Thierry ardently supported the July Revolution and the triumph of liberal ideas; at this time, too, his brother Amédée was appointed prefect, and he went to live with him for four years. He now re-edited, under the title of Dix ans d'études historiques, his first essays in the Censeur européen and Le Courrier français (1834), and composed his Récits des temps mérovingiens, in which he vividly presented some of the stories of Gregory of Tours. These Récits appeared first in the Revue des deux mondes; when collected in volume form, they were preceded by long Considerations sur l'histoire de France.
From 7 May 1830, Thierry had already been a member of the Académie des Inscriptions et Belles Lettres; in 1841, on the motion of Villemain, the Académie française awarded him the first Prix Gobert. He continued to receive this prize for the next fifteen years. Moreover, he had been asked to edit a volume of the series Documents inédits containing a selection of acts bearing on the history of the Third Estate. Helped by collaborators (including Bourquelot and Louandre) he compiled, in four volumes, Recueil des monuments inédits de l'histoire du Tiers Etat (1850–70), which, however, bear only on the northern part of France. The preface appeared afterwards in a separate volume under the title of Histoire du Tiers Etat.
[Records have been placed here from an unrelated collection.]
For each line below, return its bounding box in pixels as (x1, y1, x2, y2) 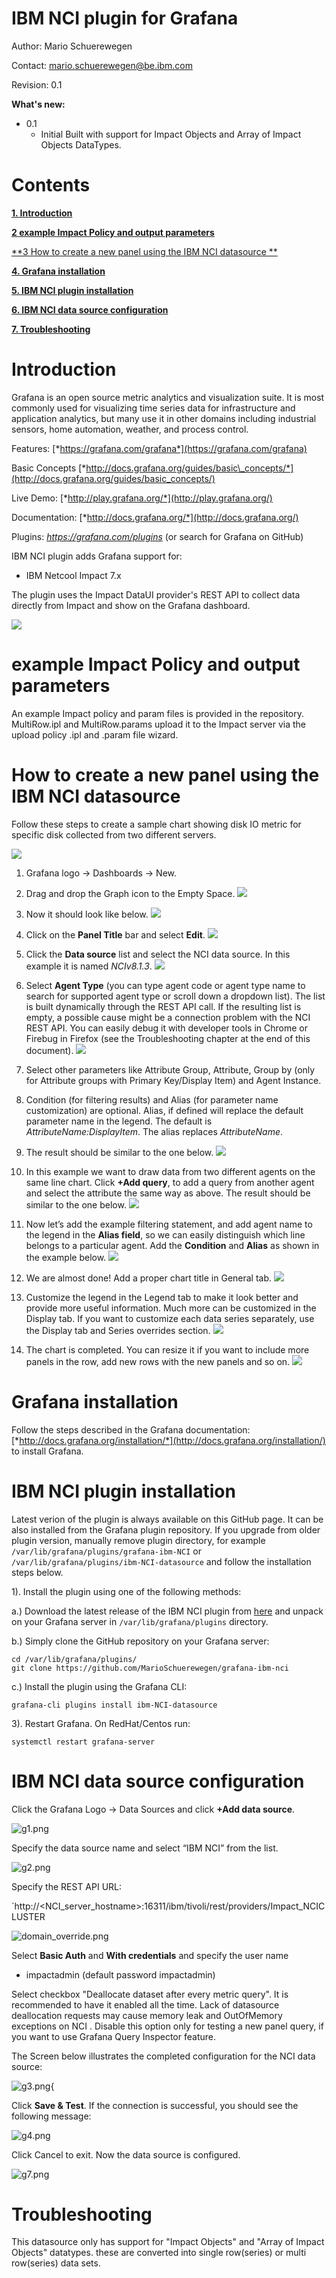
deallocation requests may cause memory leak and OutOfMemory (11, 2009, 283, 2021)
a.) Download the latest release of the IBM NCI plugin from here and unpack (11, 1605, 324, 1617)
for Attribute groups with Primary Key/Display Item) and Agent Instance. (25, 1074, 322, 1086)
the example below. (25, 1251, 107, 1263)
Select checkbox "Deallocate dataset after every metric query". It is (11, 1988, 289, 2000)
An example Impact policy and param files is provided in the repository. (11, 707, 305, 719)
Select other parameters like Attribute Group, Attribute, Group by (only (25, 1063, 316, 1076)
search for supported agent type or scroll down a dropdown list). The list (25, 990, 326, 1002)
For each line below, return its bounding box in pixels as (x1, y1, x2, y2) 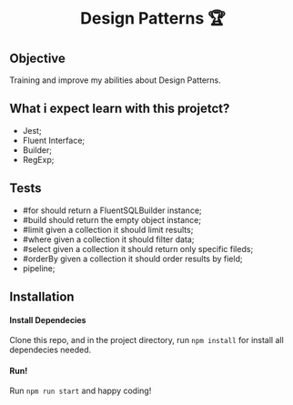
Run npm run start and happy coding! (9, 385, 152, 397)
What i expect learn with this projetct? (9, 101, 230, 116)
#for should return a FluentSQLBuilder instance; (22, 205, 202, 216)
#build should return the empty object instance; (22, 214, 202, 225)
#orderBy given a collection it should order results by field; (22, 253, 243, 264)
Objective (9, 50, 66, 66)
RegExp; (22, 154, 55, 165)
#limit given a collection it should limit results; (22, 224, 194, 235)
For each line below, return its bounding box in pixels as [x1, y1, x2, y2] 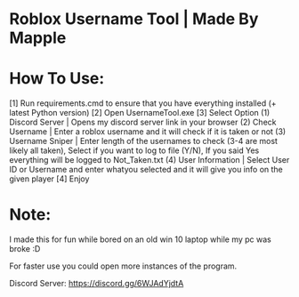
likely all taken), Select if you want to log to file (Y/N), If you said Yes [9, 145, 260, 156]
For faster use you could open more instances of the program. [9, 261, 238, 271]
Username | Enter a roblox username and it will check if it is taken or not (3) [9, 126, 287, 137]
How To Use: [9, 68, 105, 89]
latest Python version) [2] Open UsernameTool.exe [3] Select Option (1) [9, 108, 271, 118]
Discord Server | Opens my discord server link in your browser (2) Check [9, 116, 277, 128]
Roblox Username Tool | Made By [9, 9, 259, 29]
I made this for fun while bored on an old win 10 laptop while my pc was [9, 234, 271, 245]
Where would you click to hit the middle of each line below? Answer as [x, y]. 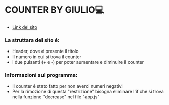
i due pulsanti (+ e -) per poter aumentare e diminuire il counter [78, 62]
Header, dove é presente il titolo [45, 51]
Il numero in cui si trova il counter [47, 57]
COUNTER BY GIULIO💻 [54, 10]
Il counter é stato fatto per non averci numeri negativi [68, 86]
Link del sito [25, 27]
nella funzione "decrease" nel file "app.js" [56, 97]
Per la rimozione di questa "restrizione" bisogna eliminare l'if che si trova [88, 91]
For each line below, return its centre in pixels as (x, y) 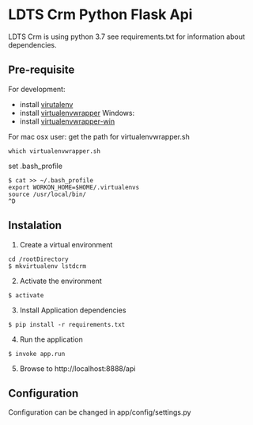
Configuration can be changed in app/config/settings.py (100, 412)
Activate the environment (61, 281)
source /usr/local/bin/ (47, 194)
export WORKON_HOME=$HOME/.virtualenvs (74, 187)
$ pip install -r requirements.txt (67, 324)
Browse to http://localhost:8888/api (77, 368)
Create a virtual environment (66, 244)
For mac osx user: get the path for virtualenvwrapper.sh (99, 136)
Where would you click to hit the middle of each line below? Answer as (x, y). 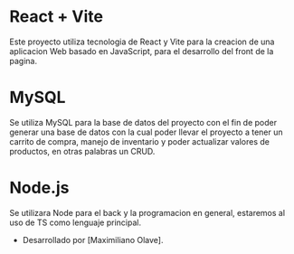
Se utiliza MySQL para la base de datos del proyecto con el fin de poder (143, 122)
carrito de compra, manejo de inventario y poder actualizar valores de (139, 141)
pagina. (24, 61)
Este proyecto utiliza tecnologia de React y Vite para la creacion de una (142, 42)
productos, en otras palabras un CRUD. (82, 151)
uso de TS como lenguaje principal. (76, 222)
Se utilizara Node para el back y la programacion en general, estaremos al (147, 212)
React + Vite (57, 17)
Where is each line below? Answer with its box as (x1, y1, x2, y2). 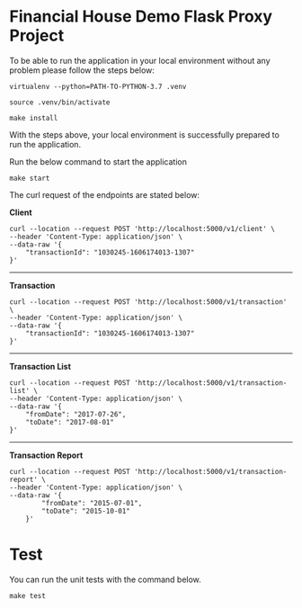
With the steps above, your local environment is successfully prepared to (9, 129, 280, 140)
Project (9, 25, 65, 46)
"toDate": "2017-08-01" (25, 417, 115, 426)
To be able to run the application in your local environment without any (9, 55, 271, 66)
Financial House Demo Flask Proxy (9, 6, 272, 27)
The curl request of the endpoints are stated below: (9, 189, 200, 200)
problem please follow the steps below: (9, 65, 155, 76)
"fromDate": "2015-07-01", (41, 498, 143, 507)
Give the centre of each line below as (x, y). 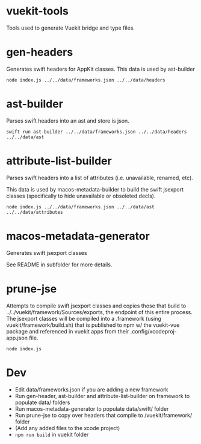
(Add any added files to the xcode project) (67, 428)
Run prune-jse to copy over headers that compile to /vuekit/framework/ (104, 415)
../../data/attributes (35, 212)
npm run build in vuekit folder (52, 434)
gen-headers (40, 52)
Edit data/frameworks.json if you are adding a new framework (91, 389)
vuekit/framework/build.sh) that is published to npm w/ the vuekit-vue (93, 325)
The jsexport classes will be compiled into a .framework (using (84, 318)
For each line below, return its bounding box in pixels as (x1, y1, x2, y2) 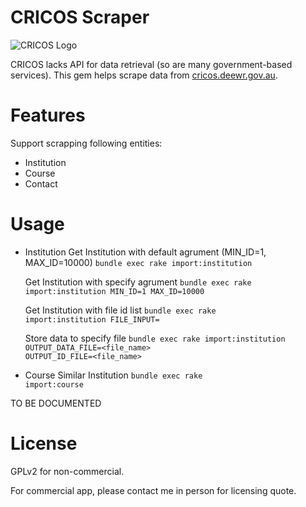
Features (10, 104, 86, 127)
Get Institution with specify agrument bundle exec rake (24, 276, 252, 288)
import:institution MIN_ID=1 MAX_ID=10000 (24, 286, 205, 296)
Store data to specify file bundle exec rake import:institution (24, 332, 286, 344)
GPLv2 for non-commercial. (10, 465, 125, 477)
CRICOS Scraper (10, 6, 150, 29)
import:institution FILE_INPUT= (24, 314, 160, 325)
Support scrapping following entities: (10, 137, 163, 149)
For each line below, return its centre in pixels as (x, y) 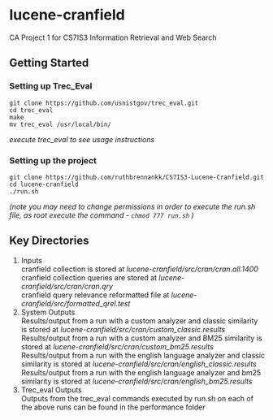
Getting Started (49, 63)
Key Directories (49, 241)
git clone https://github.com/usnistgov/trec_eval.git (104, 103)
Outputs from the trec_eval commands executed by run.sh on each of (137, 398)
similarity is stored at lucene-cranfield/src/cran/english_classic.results (139, 364)
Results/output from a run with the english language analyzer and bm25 (141, 372)
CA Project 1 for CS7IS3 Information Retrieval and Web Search (113, 37)
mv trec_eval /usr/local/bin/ (61, 124)
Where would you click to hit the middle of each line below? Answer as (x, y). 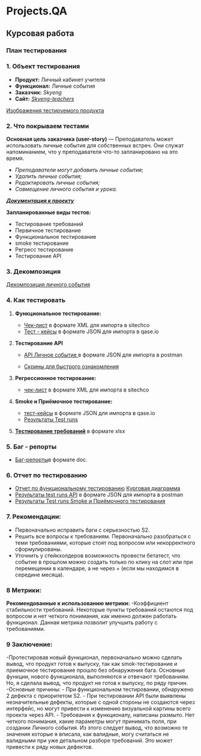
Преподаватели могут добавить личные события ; (79, 170)
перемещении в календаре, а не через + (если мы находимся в (97, 568)
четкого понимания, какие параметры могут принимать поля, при (91, 721)
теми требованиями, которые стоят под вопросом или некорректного (105, 542)
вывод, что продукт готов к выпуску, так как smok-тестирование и (92, 664)
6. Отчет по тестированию (47, 475)
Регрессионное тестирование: (55, 378)
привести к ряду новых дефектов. (50, 747)
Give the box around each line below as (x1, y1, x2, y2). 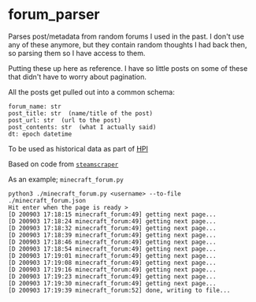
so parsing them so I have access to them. (8, 48, 146, 58)
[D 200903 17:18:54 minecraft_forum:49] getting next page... (8, 244, 217, 253)
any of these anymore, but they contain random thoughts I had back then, (8, 39, 247, 49)
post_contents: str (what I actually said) (8, 123, 157, 131)
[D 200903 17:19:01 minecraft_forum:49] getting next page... (8, 252, 217, 259)
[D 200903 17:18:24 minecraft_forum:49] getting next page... (8, 217, 217, 226)
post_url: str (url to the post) (8, 116, 122, 124)
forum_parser (8, 6, 100, 24)
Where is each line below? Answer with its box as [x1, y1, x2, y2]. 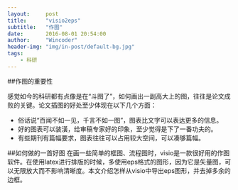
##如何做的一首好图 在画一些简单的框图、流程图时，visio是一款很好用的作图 [7, 148, 230, 157]
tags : [7, 50, 23, 57]
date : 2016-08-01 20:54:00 [7, 30, 107, 38]
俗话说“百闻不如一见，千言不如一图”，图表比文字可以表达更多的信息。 [17, 116, 223, 124]
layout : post [7, 10, 59, 18]
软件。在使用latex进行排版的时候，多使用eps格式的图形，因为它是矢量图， [7, 157, 225, 166]
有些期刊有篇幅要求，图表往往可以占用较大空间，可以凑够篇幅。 [17, 133, 205, 142]
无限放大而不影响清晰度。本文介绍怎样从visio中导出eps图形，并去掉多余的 [13, 166, 231, 174]
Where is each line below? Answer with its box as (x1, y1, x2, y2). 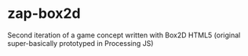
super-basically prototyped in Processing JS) (7, 38, 154, 47)
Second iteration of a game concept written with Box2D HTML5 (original (7, 30, 241, 40)
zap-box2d (7, 5, 81, 23)

To Thierry belongs the credit for inaugurating in France the really critical study of the communal institutions. The last years of his life were clouded by domestic griefs and by illness. In 1844 he lost his wife, Julie de Querengal, who had been a capable and devoted collaborator in his studies. The Revolution of 1848 inflicted on him a final blow by overturning the regime of the Liberal bourgeoisie, whose triumph he had hailed and justified as the necessary outcome of the whole course of French history. Thierry began to abandon the strict rationalism that had hitherto estranged him from the Catholic Church. When Catholic writers criticised the "historical errors" in his writings he promised to correct them, and in the final edition of his Histoire de la Conquête his severe judgments of Vatican policies are eliminated. Though he did not renounce his liberal friends, he sought the company of enlightened priests, and just before his death seems disposed to reentering the Church. He died in Paris in 1856.